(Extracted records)
>>

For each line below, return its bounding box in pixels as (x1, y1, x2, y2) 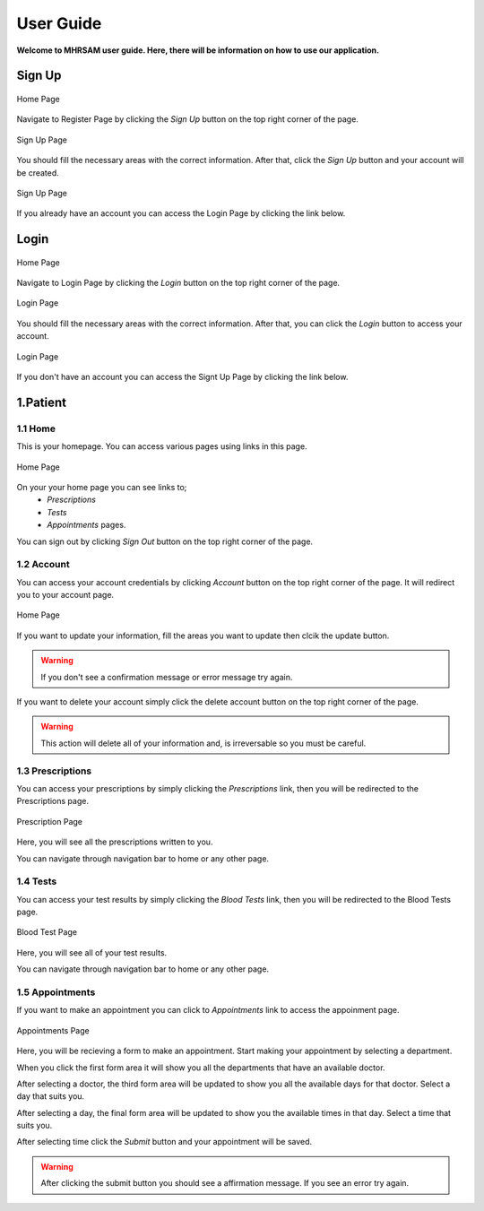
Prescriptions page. (16, 796, 90, 807)
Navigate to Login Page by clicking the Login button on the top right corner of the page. (16, 278, 341, 289)
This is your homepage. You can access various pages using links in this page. (16, 441, 308, 452)
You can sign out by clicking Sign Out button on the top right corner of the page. (16, 536, 314, 547)
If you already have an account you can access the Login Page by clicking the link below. (16, 208, 346, 219)
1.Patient (16, 394, 67, 410)
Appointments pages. (47, 520, 126, 531)
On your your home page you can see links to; (16, 481, 187, 492)
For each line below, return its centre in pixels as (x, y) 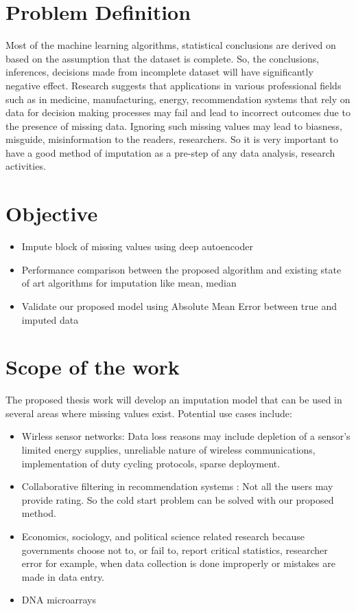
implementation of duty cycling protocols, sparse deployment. (151, 463)
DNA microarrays (59, 600)
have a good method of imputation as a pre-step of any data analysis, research (170, 152)
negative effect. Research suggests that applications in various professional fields (174, 85)
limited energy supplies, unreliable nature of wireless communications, (168, 450)
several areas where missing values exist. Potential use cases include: (149, 413)
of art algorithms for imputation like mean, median (129, 283)
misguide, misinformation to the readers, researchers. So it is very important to (172, 139)
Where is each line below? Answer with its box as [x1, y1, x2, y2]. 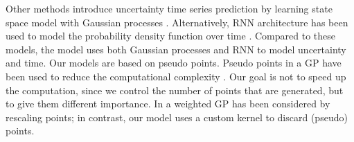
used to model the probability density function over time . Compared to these [6, 28, 335, 43]
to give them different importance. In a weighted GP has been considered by [6, 96, 330, 111]
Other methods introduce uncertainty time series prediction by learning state [6, 1, 333, 15]
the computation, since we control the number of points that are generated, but [6, 82, 344, 97]
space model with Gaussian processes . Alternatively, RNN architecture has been [6, 15, 348, 29]
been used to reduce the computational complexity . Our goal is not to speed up [6, 69, 346, 83]
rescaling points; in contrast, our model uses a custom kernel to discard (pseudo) [6, 109, 348, 124]
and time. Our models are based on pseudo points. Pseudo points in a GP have [6, 55, 342, 70]
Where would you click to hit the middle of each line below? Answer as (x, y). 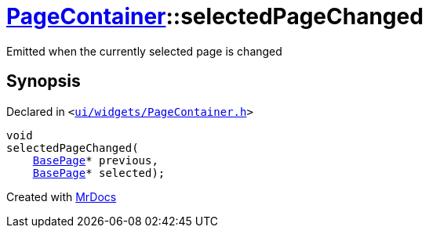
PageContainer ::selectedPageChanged (215, 16)
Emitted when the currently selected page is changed (144, 51)
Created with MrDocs (62, 196)
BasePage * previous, (95, 160)
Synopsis (44, 81)
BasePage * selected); (99, 173)
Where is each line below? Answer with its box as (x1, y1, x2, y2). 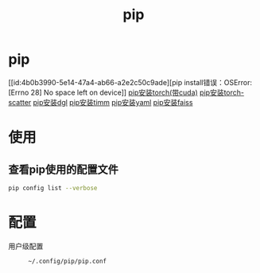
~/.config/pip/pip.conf (28, 257, 107, 265)
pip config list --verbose (8, 184, 98, 192)
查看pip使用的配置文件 (8, 162, 119, 176)
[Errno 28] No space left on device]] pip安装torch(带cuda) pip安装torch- (8, 88, 245, 97)
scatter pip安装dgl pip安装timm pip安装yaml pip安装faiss (8, 97, 193, 107)
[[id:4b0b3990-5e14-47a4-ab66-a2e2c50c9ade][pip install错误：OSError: (8, 77, 253, 87)
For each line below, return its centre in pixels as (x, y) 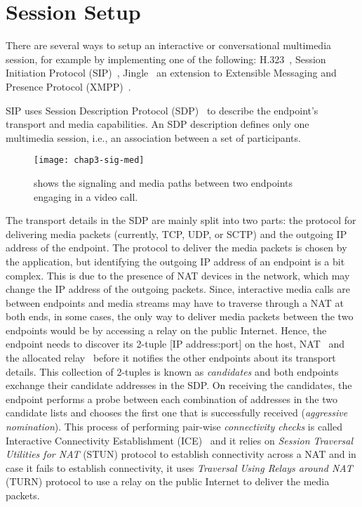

<<

→ Problem to solve
Reproduce each line from the records that contains the word "imputation".

→ The answer
have a good method of imputation as a pre-step of any data analysis, research (170, 152)
of art algorithms for imputation like mean, median (129, 283)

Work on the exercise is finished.